Quality check
The first step of the workflow is to perform quality check of raw sequence data. This check provides insights into the quality of reads which facilitate deciding over parameters such as length to trim.
Here, we use Fastqc
and Multiqc
tools. Fastqc generates a report in html format for each sequence file. Multiqc summarises all those reports into a single file making it easier to comprehend various quality metrics for the entire dataset.
File names
To execute Fastqc for each sequence file, we need a way to have access to all filenames. It can be done manually. But Snakemake provides a wonderful utility called glob_wildcards
. This utility automatically scans and fetch all file names following a given naming convention.

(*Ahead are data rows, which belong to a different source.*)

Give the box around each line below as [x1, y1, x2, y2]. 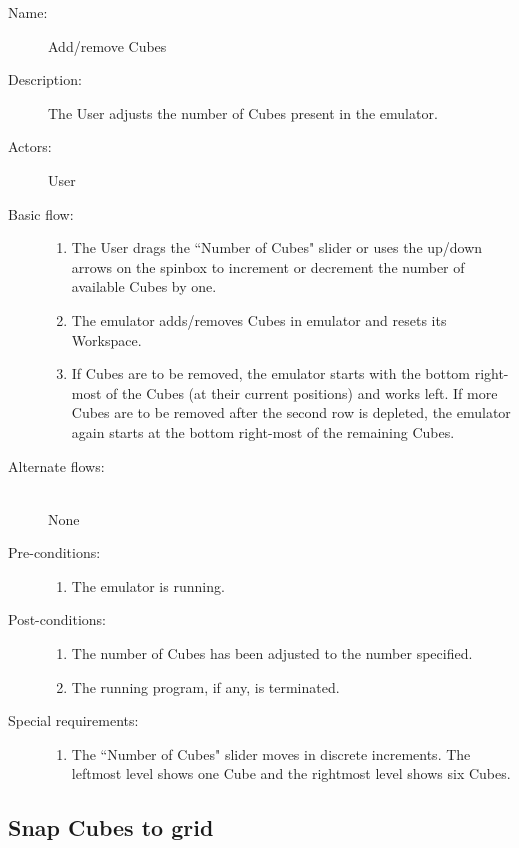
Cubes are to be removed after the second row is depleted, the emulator [71, 402, 511, 423]
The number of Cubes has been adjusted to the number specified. [71, 643, 473, 664]
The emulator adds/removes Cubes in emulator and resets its [71, 309, 447, 330]
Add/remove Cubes [48, 35, 167, 56]
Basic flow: [8, 203, 74, 224]
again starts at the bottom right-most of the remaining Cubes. [71, 421, 455, 442]
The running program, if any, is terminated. [71, 676, 340, 697]
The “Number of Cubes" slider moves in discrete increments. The [71, 743, 471, 764]
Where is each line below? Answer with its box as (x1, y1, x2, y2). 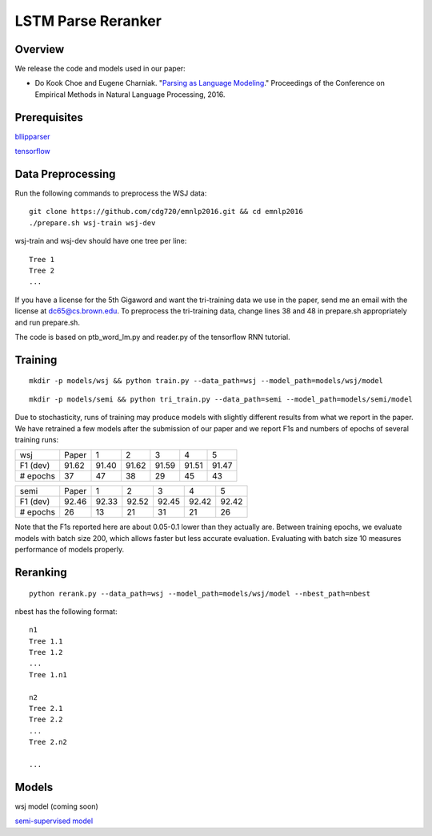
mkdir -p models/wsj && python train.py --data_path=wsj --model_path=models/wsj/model (29, 377, 384, 386)
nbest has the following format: (14, 606, 118, 616)
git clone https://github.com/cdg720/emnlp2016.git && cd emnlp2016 (29, 207, 303, 216)
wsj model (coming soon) (14, 802, 99, 811)
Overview (14, 42, 65, 56)
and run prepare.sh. (14, 317, 80, 327)
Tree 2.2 (29, 715, 63, 725)
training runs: (14, 434, 59, 444)
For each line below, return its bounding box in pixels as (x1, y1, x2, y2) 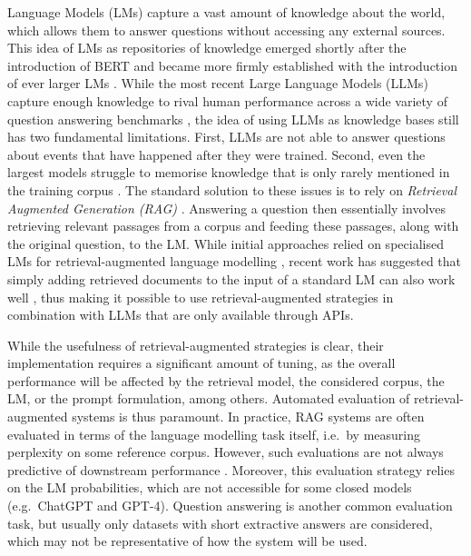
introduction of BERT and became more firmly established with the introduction (7, 55, 457, 74)
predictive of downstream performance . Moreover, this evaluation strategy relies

For example, our dataset has filenames in a specific format (e.g., Cancer1-2355_S61_L001_R1_001.fastq.gz
). Here, Cancer1-2355_S61
is the sample identifier and R1
is the direction of read.
We can represent all those files using a single syntax <sampleid>_L001_<read>_001.fastq.gz
. Here, sampleid
is the identifier for the read; read
is identifier for direction of read, i.e., R1, R2.
To extract all sampleid and read, we simply write a single statement using glob_wildcards
The following statement in our workflow scans the directory and fetch all sample and num information in two lists - SAMPLES AND NUMS.

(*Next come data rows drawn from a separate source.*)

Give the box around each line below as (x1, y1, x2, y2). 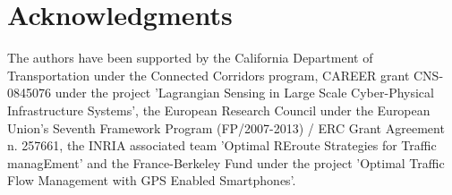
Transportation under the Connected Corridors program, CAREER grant (7, 65, 410, 84)
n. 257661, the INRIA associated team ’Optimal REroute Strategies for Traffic (7, 136, 437, 155)
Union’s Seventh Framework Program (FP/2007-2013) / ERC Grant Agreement (7, 118, 445, 137)
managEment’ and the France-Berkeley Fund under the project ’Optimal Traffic (7, 153, 445, 172)
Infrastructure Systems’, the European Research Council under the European (7, 100, 431, 119)
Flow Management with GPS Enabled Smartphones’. (7, 171, 296, 190)
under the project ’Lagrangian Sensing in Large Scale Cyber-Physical (55, 83, 434, 102)
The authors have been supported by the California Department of (7, 48, 373, 67)
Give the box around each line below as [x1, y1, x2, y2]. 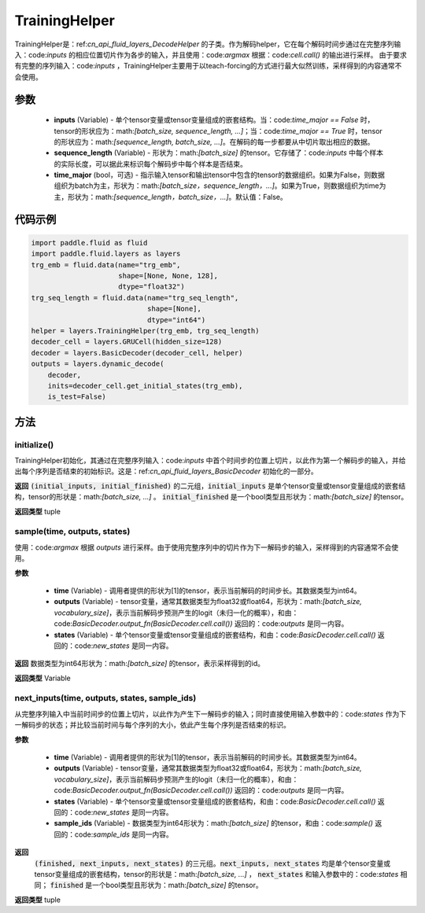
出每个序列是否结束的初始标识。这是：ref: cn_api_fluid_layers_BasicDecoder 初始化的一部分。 [14, 466, 318, 476]
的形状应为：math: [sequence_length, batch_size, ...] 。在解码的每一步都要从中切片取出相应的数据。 [54, 137, 375, 146]
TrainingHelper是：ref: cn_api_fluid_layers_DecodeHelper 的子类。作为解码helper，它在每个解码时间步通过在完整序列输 [14, 39, 401, 49]
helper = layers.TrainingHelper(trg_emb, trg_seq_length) [31, 326, 260, 335]
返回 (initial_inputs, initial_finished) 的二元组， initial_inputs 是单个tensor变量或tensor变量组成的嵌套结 [14, 480, 406, 491]
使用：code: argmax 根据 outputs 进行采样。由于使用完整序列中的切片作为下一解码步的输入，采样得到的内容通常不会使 [14, 543, 399, 552]
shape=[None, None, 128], [118, 271, 218, 281]
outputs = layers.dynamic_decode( [31, 359, 164, 369]
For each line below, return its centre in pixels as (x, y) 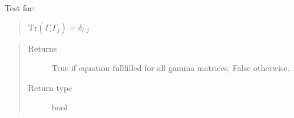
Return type (50, 87)
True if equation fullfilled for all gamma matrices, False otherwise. (171, 68)
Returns (42, 48)
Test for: (20, 8)
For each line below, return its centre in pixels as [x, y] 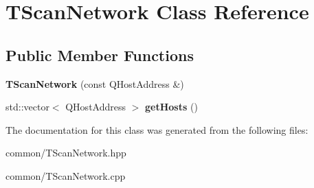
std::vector [27, 107]
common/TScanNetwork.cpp [66, 175]
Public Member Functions [100, 55]
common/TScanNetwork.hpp [66, 153]
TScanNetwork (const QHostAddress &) [95, 83]
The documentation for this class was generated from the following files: [157, 129]
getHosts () [171, 107]
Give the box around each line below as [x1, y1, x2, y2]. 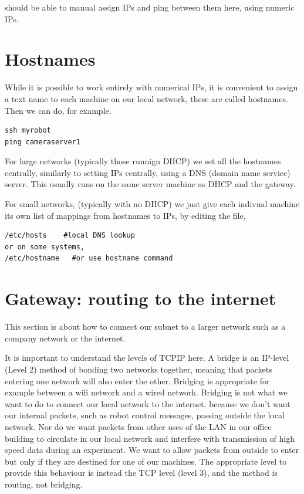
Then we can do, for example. [5, 104, 112, 116]
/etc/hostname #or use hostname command [5, 254, 173, 263]
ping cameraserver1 [5, 137, 80, 146]
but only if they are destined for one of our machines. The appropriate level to [5, 455, 287, 467]
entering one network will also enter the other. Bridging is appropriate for [5, 374, 270, 387]
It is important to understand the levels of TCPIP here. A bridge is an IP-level [5, 351, 289, 364]
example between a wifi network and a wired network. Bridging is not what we [5, 386, 288, 398]
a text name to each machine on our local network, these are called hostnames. [5, 92, 288, 104]
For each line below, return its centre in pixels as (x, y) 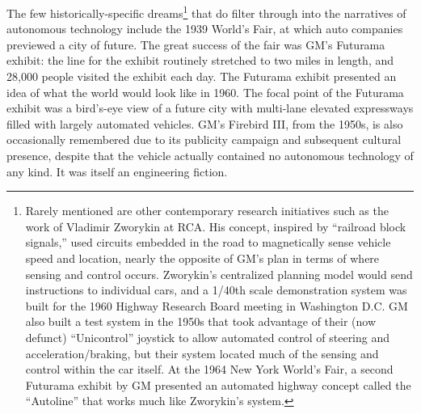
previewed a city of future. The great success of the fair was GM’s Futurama (196, 44)
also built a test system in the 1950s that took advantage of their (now (201, 321)
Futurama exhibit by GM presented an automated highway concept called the (218, 384)
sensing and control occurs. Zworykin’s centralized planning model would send (219, 274)
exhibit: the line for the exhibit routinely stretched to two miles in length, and (200, 60)
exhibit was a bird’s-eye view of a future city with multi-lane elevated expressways (210, 108)
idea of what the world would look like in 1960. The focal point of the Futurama (205, 92)
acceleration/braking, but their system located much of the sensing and (202, 353)
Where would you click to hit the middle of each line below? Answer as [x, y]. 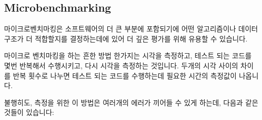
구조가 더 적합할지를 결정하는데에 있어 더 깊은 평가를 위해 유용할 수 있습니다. [126, 38]
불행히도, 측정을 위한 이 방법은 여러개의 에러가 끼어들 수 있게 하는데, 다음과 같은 [131, 102]
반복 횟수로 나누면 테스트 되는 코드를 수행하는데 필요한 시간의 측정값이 [125, 75]
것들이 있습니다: [29, 112]
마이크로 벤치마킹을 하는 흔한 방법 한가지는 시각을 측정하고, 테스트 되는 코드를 [128, 55]
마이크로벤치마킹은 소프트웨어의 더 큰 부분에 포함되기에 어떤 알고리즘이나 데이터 [131, 29]
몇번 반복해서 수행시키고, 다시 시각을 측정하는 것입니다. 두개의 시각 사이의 [121, 65]
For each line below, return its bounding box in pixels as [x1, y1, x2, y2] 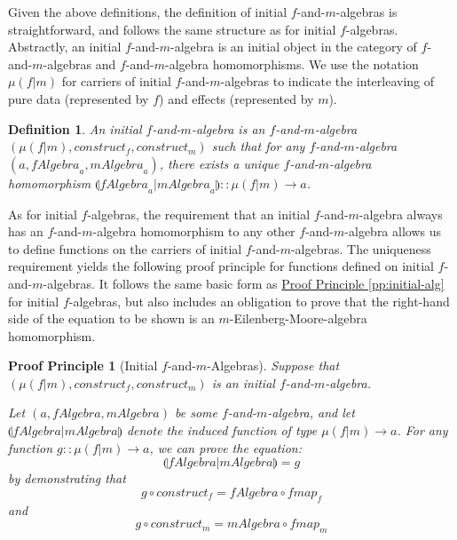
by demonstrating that [8, 469, 126, 488]
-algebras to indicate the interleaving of [220, 72, 435, 91]
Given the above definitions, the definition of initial [8, 3, 288, 20]
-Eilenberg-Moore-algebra [229, 309, 367, 328]
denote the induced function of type [126, 421, 318, 440]
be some [175, 403, 217, 422]
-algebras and [43, 54, 116, 73]
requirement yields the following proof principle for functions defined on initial [8, 257, 434, 275]
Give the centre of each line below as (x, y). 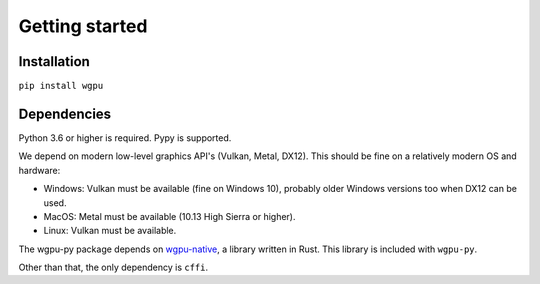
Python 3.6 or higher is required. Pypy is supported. (125, 137)
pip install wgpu (61, 86)
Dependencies (65, 113)
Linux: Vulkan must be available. (110, 231)
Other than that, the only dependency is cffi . (113, 267)
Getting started (83, 26)
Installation (54, 61)
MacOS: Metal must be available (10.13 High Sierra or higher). (169, 216)
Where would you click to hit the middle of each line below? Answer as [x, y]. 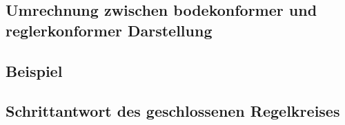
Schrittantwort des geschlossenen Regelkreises [173, 111]
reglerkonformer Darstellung [109, 30]
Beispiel [34, 70]
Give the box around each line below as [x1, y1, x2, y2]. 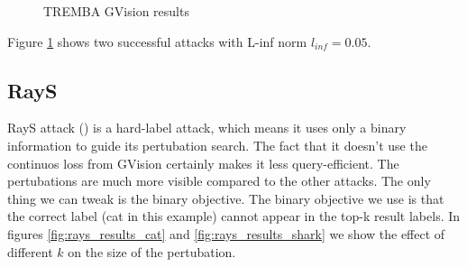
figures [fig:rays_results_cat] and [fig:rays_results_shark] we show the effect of [7, 224, 445, 243]
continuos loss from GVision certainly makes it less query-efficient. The [7, 153, 399, 172]
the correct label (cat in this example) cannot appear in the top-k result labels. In [7, 207, 461, 226]
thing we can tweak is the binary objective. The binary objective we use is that [7, 189, 444, 207]
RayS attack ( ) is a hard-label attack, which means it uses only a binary [7, 118, 407, 137]
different [7, 242, 53, 261]
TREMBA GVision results [43, 2, 189, 20]
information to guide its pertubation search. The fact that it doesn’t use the [7, 135, 427, 154]

# global wild cards of sample and pairpair list
(SAMPLES,NUMS) = glob_wildcards("/{sample}_L001_{num}_001.fastq.gz")
Fastqc rule
##########################################################
# FASTQC - QUALITY REPORTS
##########################################################
rule fastqc_before:
input:
INPUTDIR + "/" + FILE_NAME_PATTERN + EXT
output:
html = OUTPUTDIR + "/fastqc/before_trim/" + "{sample}_{num}_fastqc.html",
zip = OUTPUTDIR + "/fastqc/before_trim/" + "{sample}_{num}_fastqc.zip",
log:
OUTPUTDIR + "/logs/" + "fastqc/fastqc_{sample}_{num}.log",
threads: 20
resources:
mem_mb = 1024
wrapper:
"v5.5.2/bio/fastqc"
Multiqc rule
##########################################################
# MULTIQC - QUALITY REPORTS MERGE
##########################################################
rule multiqc_before:
input:
expand( OUTPUTDIR + "/fastqc/before_trim/" + "{sample}_{num}_fastqc.zip", sample=SAMPLES,num=NUMS)
output:
OUTPUTDIR + "/multiqc/before_trim/" + "multiqc_report.html",
log:
OUTPUTDIR + "/logs" + "/multiqc/multiqc.log",
params:
use_input_files_only=True,
wrapper:
"v6.2.0/bio/multiqc"
References
- Andrews, S. (2010). FastQC: A Quality Control Tool for High Throughput Sequence Data [Online]. Available online at: http://www.bioinformatics.babraham.ac.uk/projects/fastqc/
- Ewels, P., Magnusson, M., Lundin, S., & Käller, M. (2016). MultiQC: summarize analysis results for multiple tools and samples in a single report. Bioinformatics, 32(19), 3047-3048.